There. With a single judicious use of an ambiguous word translated roughly by seventeenth century scholars in England from a seventh century Greek translation of a bronze age Hebrew manuscript, Ark Encounter are able to sweep away a thousand years of biological science. This is very convenient for creationists. They no longer have to house loads of giraffes on the ark. Two will do. A website called ‘Answers in Genesis’ goes even further; it argues that the giraffes on the ark not only became the ancestors of all of today’s giraffes, but also of okapis, and a host of now extinct creatures. (That sounds suspiciously like evolution to me but let’s not be too provocative.) The Answers in Genesis site goes as far as proving us with a picture of what the giraffes on the ark might have looked like. They label the picture ‘Shansitherium.’

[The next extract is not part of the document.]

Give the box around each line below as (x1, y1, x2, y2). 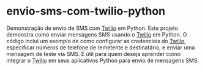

There is no point really trying to argue with this. Creationists will believe what they want to believe. But can the rest of us please agree that the word ‘kind’ does not belong in any discussion of taxonomy. And while we’re about it, can we dispose of another contentious word: race. Race might once have been a useful (but informal) term in biology to describe a genetically distinct population of individuals within the same species, but the word has become hijacked by disagreements within our own species, so I would suggest we set it aside completely. Along with the word ‘strain.’ There may be races and strains of giraffes – there probably are – but I don’t imagine even God expected Noah to collect every variation or every strain of giraffe on the ark. If he had there wouldn’t have been room for anything else.   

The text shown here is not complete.